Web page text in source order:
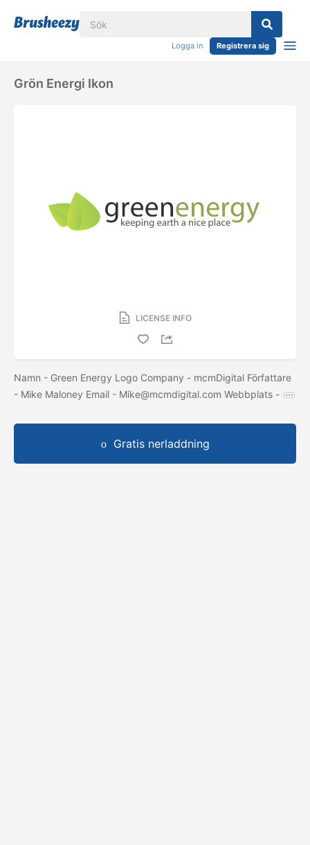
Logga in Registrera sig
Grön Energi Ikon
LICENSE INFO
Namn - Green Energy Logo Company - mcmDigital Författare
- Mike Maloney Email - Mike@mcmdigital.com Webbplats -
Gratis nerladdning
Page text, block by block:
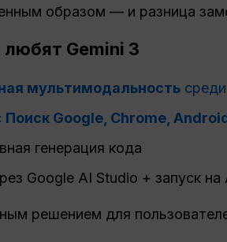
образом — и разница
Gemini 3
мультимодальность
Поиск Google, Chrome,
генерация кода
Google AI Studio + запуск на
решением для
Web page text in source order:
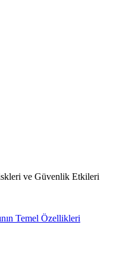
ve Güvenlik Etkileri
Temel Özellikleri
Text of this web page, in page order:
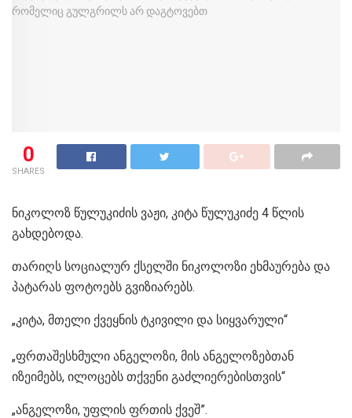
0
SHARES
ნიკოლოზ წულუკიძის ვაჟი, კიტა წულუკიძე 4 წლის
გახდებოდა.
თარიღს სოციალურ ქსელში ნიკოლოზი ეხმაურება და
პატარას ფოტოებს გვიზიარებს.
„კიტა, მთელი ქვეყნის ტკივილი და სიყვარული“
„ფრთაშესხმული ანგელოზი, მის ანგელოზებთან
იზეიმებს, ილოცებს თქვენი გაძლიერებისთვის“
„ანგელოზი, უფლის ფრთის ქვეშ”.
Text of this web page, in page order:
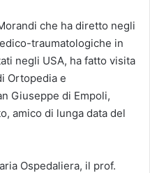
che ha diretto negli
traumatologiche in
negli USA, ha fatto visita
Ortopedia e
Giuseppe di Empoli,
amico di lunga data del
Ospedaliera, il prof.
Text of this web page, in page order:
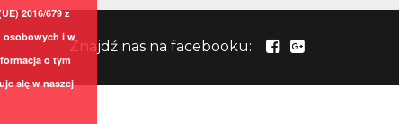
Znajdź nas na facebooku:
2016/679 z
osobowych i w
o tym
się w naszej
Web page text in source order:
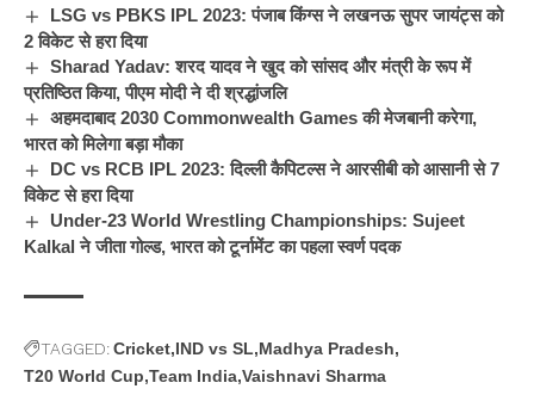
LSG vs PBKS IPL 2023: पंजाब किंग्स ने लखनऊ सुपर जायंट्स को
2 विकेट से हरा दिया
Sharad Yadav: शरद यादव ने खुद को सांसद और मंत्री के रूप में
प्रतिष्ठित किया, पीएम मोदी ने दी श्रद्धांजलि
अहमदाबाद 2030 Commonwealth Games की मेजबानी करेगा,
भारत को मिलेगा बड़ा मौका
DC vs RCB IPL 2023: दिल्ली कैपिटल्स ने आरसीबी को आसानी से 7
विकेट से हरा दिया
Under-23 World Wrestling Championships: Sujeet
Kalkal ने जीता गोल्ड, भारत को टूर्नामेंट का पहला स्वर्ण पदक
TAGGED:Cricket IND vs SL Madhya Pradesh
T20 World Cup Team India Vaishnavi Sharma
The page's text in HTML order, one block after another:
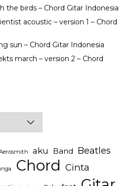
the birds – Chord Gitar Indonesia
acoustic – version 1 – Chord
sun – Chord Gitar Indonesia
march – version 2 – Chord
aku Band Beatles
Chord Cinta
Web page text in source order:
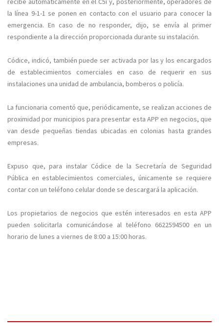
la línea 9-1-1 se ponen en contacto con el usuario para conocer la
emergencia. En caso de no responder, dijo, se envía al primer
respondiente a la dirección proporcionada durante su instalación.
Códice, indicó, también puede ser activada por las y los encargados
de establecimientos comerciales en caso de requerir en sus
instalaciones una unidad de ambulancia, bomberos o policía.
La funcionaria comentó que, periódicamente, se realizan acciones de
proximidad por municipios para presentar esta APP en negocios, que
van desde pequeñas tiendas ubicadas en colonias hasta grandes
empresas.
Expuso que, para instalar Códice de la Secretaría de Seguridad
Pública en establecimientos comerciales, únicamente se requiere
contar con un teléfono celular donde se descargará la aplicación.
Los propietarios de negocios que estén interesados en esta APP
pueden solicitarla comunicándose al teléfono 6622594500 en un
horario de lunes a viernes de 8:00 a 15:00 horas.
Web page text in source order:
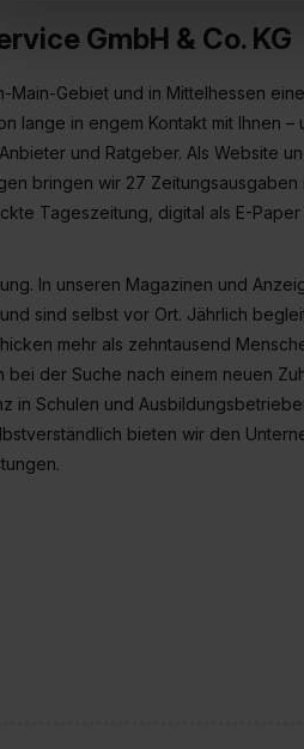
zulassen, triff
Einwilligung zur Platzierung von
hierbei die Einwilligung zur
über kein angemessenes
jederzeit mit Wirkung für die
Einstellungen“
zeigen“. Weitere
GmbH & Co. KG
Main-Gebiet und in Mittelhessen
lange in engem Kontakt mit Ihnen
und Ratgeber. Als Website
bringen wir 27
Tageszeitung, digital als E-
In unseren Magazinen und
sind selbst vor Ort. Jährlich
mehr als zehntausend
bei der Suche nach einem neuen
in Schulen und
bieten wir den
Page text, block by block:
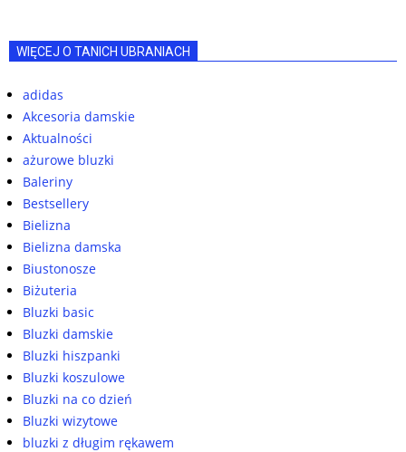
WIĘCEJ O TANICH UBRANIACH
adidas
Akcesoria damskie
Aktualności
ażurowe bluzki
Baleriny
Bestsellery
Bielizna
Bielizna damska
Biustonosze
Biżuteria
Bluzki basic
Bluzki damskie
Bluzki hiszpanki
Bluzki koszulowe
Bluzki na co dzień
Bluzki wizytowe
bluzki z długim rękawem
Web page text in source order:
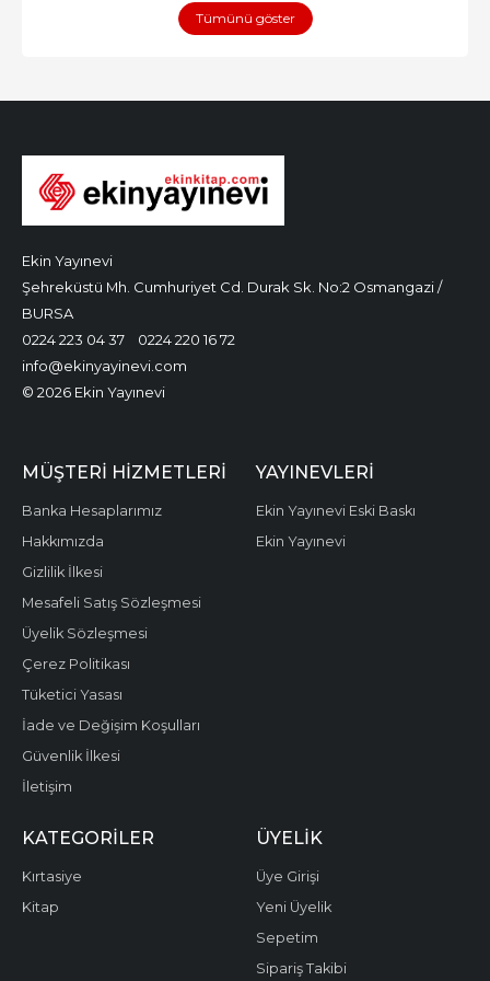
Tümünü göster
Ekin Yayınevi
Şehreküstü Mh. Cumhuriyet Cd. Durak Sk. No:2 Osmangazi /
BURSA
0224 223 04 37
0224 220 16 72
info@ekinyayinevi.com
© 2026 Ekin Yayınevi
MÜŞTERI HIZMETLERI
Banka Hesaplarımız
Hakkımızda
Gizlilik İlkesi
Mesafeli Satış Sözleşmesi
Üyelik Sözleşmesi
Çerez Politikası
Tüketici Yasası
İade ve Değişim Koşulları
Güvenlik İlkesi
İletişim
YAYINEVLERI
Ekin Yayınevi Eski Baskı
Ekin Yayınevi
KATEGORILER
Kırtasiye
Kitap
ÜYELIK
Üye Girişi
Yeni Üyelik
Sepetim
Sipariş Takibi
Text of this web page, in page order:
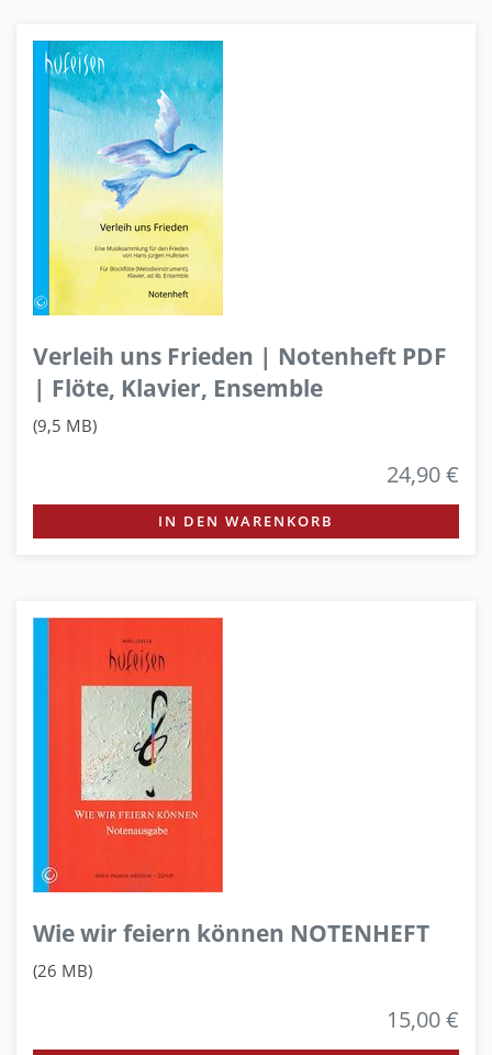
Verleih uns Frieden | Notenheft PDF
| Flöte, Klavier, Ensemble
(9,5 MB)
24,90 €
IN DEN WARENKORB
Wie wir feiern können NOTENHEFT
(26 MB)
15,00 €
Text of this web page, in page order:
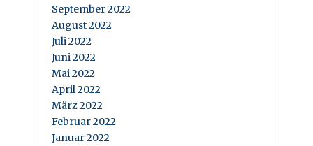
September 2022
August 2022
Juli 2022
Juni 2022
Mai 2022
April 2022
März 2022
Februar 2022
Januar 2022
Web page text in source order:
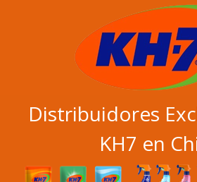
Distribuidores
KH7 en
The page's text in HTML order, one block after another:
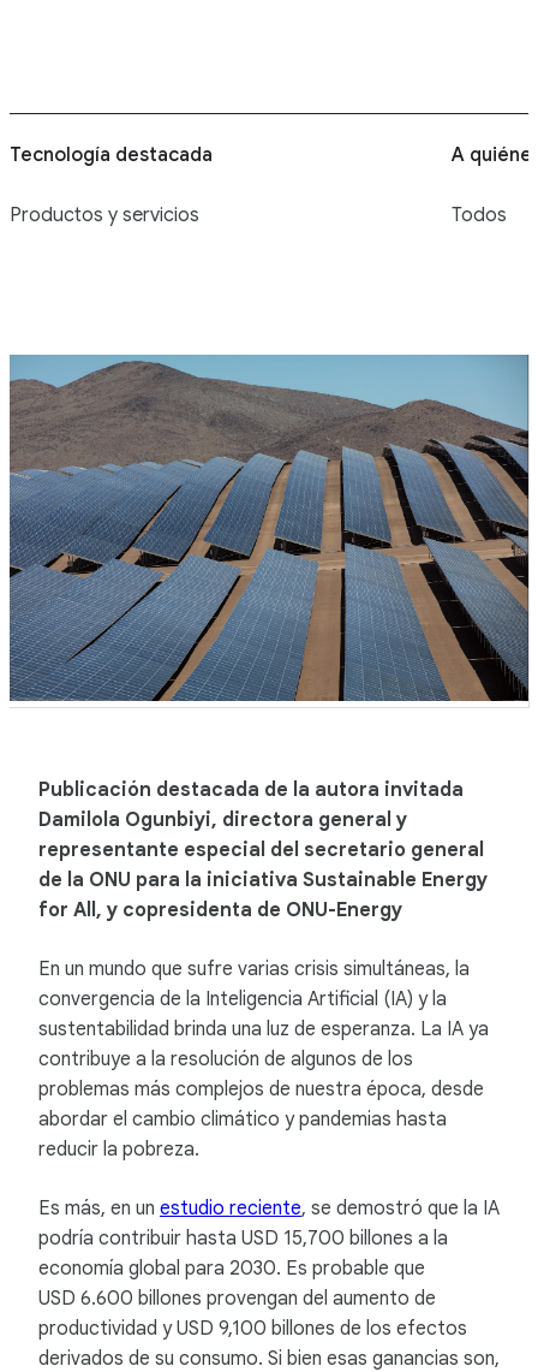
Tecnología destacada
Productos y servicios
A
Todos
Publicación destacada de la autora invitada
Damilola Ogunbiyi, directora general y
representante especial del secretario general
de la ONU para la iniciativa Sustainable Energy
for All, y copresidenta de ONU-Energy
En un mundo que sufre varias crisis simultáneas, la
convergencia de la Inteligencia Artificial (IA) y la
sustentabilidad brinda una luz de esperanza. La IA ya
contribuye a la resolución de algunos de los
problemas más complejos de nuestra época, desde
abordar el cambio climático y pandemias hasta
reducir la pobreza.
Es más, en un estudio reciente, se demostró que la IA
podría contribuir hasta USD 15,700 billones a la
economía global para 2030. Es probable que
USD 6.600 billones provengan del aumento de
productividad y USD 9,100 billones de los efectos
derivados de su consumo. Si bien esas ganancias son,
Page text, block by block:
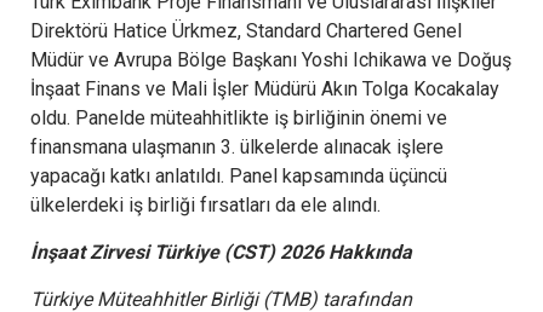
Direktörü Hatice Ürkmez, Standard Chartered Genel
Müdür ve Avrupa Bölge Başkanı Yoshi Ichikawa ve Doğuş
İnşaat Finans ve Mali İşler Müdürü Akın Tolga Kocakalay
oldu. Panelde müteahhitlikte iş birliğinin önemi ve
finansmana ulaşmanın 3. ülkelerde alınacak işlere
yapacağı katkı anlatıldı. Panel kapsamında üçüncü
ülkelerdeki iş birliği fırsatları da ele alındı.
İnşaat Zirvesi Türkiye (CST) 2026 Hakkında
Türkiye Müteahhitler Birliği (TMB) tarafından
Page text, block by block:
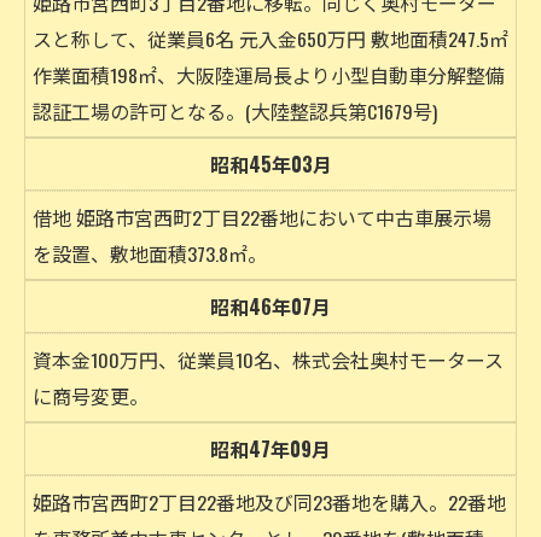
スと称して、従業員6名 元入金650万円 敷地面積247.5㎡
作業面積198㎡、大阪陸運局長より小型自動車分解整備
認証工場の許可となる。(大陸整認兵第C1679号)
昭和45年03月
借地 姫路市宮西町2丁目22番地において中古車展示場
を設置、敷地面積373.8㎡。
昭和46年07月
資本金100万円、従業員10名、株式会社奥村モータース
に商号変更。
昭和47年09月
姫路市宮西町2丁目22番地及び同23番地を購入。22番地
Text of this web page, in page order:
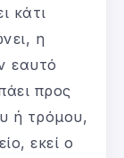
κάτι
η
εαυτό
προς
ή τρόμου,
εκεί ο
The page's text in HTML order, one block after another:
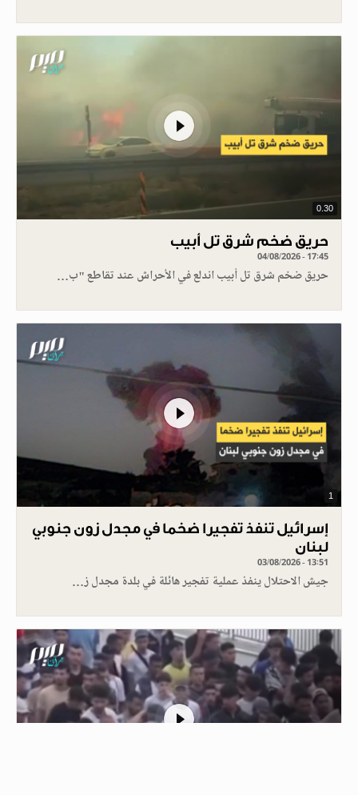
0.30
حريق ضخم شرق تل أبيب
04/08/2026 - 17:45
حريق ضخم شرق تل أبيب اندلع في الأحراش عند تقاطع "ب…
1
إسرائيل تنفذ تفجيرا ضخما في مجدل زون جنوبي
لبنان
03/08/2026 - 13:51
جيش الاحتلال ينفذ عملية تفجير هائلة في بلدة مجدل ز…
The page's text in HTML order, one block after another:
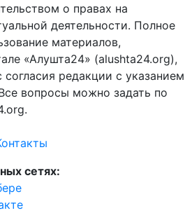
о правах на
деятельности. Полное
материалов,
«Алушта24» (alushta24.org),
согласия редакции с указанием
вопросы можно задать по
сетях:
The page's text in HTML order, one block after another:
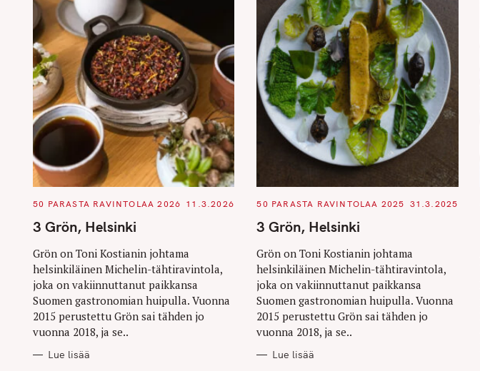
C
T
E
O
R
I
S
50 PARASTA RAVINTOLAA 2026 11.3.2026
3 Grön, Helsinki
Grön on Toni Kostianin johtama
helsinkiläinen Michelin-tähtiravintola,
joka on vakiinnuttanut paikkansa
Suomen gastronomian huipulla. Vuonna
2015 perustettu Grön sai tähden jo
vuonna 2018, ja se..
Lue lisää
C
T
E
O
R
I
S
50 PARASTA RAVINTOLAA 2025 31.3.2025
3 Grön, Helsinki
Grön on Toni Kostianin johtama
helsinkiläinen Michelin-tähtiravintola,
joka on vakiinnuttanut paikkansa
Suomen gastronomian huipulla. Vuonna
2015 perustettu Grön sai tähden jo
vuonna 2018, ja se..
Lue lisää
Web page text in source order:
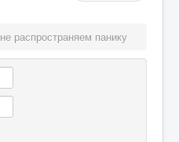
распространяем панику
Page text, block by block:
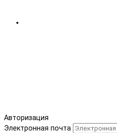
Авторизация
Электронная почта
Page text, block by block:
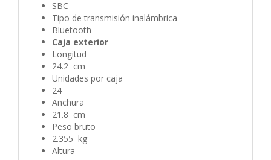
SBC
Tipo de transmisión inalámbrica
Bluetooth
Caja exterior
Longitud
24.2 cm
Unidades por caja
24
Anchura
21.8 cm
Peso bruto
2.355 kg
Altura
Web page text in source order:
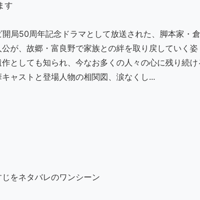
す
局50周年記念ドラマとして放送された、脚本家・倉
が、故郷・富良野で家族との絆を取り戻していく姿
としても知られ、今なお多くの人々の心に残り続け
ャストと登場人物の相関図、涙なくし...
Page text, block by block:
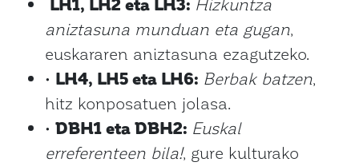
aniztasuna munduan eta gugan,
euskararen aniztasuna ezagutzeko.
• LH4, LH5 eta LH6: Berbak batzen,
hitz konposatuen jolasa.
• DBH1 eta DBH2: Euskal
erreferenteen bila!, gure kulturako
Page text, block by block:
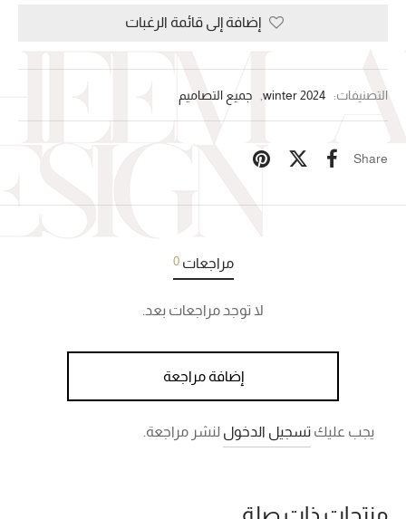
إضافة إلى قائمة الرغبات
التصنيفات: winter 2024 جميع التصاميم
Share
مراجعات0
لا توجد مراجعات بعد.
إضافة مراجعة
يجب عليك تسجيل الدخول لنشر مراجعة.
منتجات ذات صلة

### Activity
Give only the number of lines in the entries that contain "مجدل".

### Written reply
2